Now came the indignity of having what space remained to me pre-empted again and again without consultation. A fifth-grade music class in the gym had to be moved to their classroom at the last moment so chairs could be set up for a parent meeting that night. Correction: I was given the option of having those kids give up their one music class that week to set up the chairs. A week later, school pictures were scheduled to be taken in the gym. It shouldn't interfere with my afternoon classes, I was told, and in fact, the photography was done by the time my first class arrived. What wasn't done was the photographers noisily breaking down their equipment, which they did for the next hour and a half.
The last straw for me was rainy day recess: the principal came to me during my lunch break to tell me recess would be taking place in the gym during lunch. Which she neglected to tell me was that it wouldn't be over until 12:38--eight minutes into the first class I was supposed to teach in the gym, and with no time for me to set up for it.
Add into this mix the crushing reality of gym acoustics. Even if I do get those dividers, the echo in that room--there is no sound-absorption at all--blow up every bump and giggle to the point that any child with any attention-deficit issues at all is incapable of concentrating on the music lesson. So after three lessons in one month that anything and everything had priority over me teaching a music class in the gym, I decided to give up on having access to my larger equipment, and to just take the whole damn show on the road, teaching afternoon classes in the same way I did morning classes, in classrooms.
And now came the push-back from the teachers. I understand it's hard to do prep work when there's a music class in your classroom. It would bug the bejeezus out of me. It is, however, what half the school already has as its default music location. The last few days, I've been teaching afternoons in classrooms, and have found behavior vastly improved: problem children are much easier to redirect when their every twitch isn't magnified by an echo chamber.
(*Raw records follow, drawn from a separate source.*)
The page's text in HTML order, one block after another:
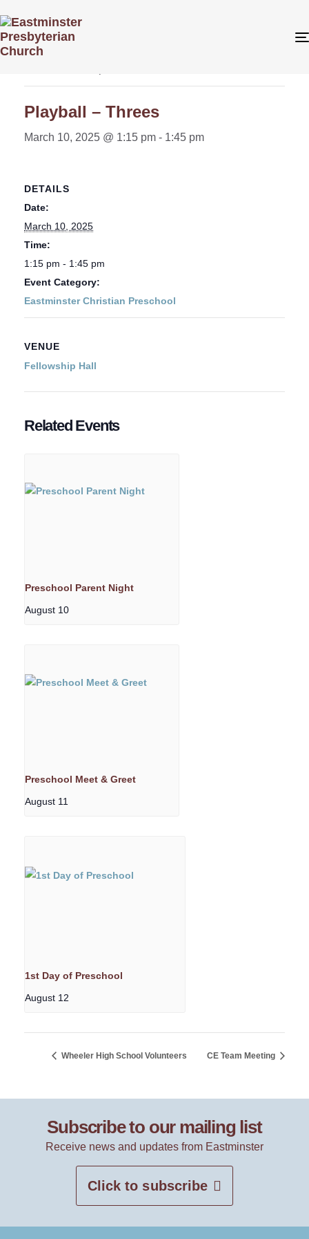
« All Events
Playball – Threes
March 10, 2025 @ 1:15 pm - 1:45 pm
DETAILS
Date:
March 10, 2025
Time:
1:15 pm - 1:45 pm
Event Category:
Eastminster Christian Preschool
VENUE
Fellowship Hall
Related Events
Preschool Parent Night
August 10
Preschool Meet & Greet
August 11
1st Day of Preschool
August 12
Wheeler High School Volunteers CE Team Meeting
Subscribe to our mailing list
Receive news and updates from Eastminster
Click to subscribe

Except there's the noise problem.
After school today, a fourth grade teacher told me it just wasn't going to work: there was too much noise coming through the wall for her to have her mandated quiet reading time with her class, and when it came for IRLA testing (like all public schools, we're required to do reams of standardized tests for every child), they would have to have a silent environment during that time. "IRLA trumps music," she told me.
"In this building, everything trumps music," I replied.
I came home to find an email from the principal confirming what the teacher had told me: the noise issue means I'm stuck in the gym with those older kids. Once again, there is no priority to small to be more important than me teaching music. The quality of my lessons takes a back seat to whatever else is going on in the building. Just so long as those children are in my care for a half hour while their teachers do prep work, it doesn't matter to anyone if I get a single concept across to them.
My principal has offered to meet with me to see what she can do to support me. She realizes I've been handed a shitload of setbacks in this first month of school. I will tell her there is really just one thing I need, and it's the one thing she can't provide in our crowded building and which, according to that new administrator, any other class would have first dibs on if it were to miraculously appear: a classroom. Everything trumps music.
I can ask that the office staff treat me with a little more respect, thinking twice before kicking me out of my teaching space at a moment's notice. I don't know if that will happen. Mostly I'm afraid I'll be in laundry-list mode, telling her all the ways in which my work at this school is being turned into baby seating to a beat. How I'm supposed to teach to the standards the district arrived at through a year of conferencing is beyond me when I don't have access to most of my equipment and, when I do, have to use it in a space that amplifies misbehavior and drowns out quality.
Do I sound bitter? I am. I can't hide it. I love my students, hate the thought of leaving them to take a different job; but if this is as good as it gets, I'm going to be amping up my job search.